● Exercise aim
Transcribe the data below verbatim from the line with "to details, always" to the line with "page that hosted". Include both of those lines.

● Data records
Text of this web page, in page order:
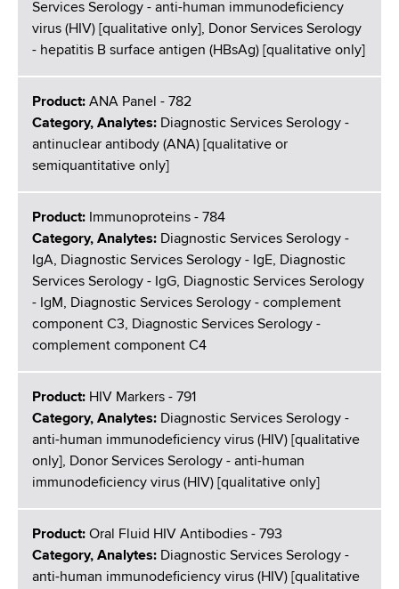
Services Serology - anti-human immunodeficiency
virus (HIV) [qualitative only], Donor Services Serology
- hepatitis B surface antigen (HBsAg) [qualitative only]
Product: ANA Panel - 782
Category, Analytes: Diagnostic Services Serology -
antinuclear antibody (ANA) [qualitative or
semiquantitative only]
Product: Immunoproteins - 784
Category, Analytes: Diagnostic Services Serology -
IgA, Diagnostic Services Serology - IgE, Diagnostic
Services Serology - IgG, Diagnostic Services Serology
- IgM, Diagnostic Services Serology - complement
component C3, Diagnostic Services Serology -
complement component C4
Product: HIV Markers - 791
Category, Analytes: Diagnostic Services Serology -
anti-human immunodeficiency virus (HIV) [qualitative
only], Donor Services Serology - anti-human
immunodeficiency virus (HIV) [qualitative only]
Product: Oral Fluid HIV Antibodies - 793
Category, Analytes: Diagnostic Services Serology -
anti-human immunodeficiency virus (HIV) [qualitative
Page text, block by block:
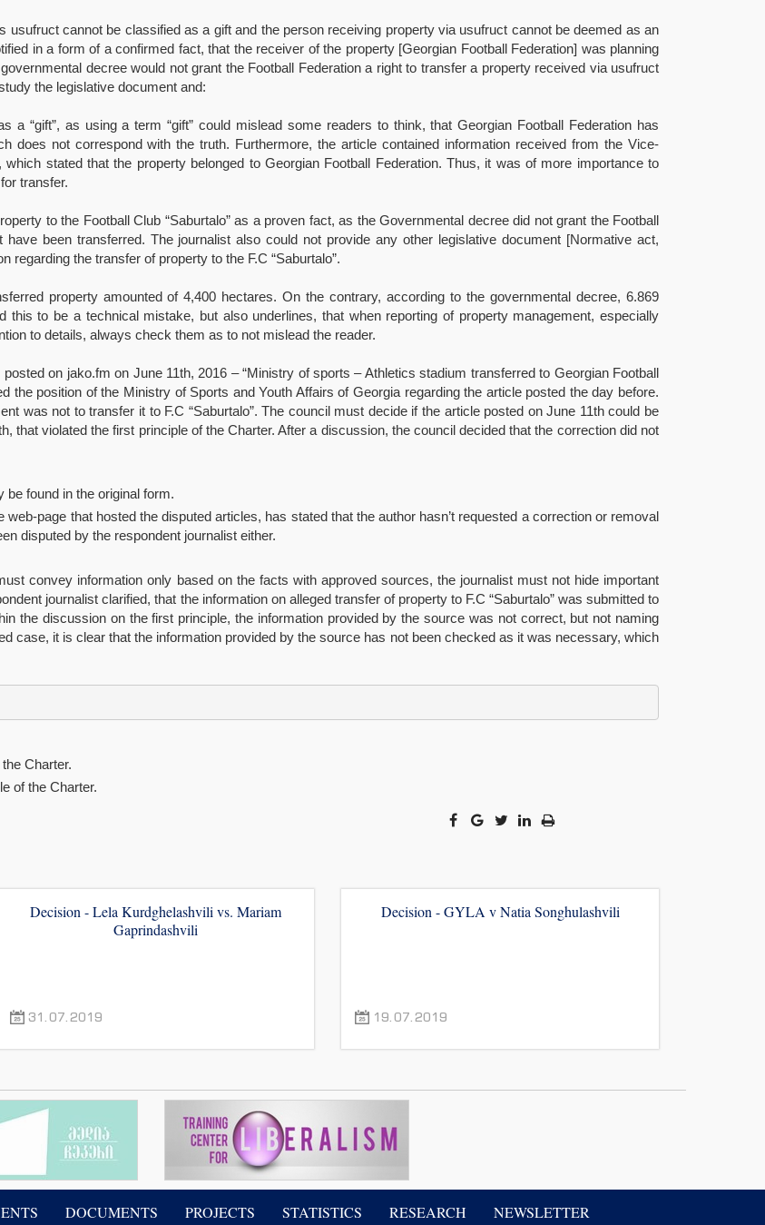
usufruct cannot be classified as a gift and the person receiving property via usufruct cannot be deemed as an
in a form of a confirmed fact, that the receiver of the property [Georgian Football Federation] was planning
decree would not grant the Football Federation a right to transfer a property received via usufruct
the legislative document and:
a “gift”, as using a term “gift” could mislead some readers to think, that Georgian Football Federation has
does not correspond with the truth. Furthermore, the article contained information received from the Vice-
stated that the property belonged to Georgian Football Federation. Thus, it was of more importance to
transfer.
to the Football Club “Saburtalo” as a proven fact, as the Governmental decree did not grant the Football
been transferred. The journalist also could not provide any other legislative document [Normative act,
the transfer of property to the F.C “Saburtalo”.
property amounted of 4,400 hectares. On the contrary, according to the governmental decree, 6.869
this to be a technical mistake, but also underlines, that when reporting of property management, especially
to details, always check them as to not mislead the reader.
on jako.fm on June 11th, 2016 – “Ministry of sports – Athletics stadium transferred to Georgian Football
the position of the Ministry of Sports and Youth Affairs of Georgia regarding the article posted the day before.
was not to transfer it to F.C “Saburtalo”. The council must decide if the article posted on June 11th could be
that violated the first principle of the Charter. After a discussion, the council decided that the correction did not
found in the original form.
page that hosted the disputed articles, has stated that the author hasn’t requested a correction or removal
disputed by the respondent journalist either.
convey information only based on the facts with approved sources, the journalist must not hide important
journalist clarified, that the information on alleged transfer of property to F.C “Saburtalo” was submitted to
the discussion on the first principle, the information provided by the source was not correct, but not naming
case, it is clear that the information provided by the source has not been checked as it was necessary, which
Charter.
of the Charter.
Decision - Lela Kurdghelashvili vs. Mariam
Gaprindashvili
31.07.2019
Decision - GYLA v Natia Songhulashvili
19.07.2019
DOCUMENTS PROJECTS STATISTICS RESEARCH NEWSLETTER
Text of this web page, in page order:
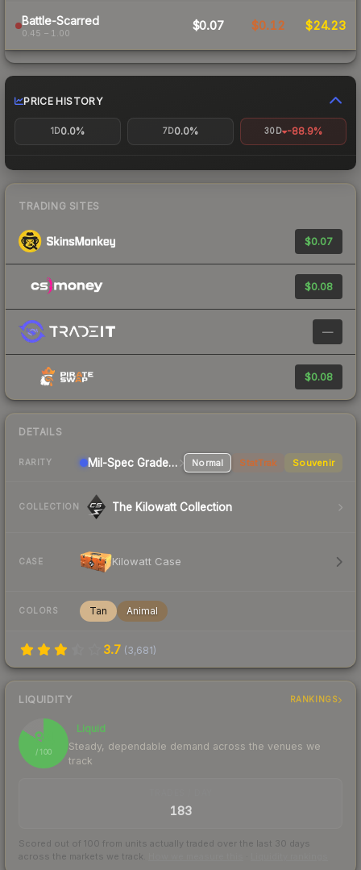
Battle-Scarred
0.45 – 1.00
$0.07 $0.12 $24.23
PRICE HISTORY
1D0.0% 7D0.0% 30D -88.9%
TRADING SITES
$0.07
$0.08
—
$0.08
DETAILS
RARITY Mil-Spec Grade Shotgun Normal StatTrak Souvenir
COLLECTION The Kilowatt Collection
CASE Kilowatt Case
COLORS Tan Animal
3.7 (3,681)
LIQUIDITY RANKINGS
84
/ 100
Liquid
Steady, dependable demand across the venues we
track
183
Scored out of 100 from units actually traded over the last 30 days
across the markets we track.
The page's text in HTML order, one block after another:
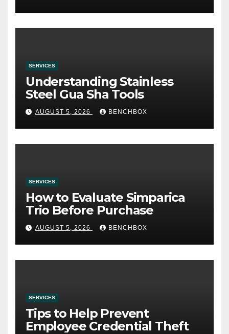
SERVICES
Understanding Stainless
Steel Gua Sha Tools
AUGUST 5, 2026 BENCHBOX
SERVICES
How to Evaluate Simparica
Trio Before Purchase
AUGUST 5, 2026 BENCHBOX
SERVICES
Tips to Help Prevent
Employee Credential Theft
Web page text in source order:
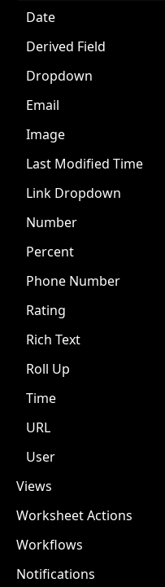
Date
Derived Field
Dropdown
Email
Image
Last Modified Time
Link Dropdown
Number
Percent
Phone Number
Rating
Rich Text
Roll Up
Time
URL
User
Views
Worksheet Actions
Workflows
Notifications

● Response for this exercise
to details, always check them as to not mislead the reader.
on jako.fm on June 11th, 2016 – “Ministry of sports – Athletics stadium transferred to Georgian Football
the position of the Ministry of Sports and Youth Affairs of Georgia regarding the article posted the day before.
was not to transfer it to F.C “Saburtalo”. The council must decide if the article posted on June 11th could be
that violated the first principle of the Charter. After a discussion, the council decided that the correction did not
found in the original form.
page that hosted the disputed articles, has stated that the author hasn’t requested a correction or removal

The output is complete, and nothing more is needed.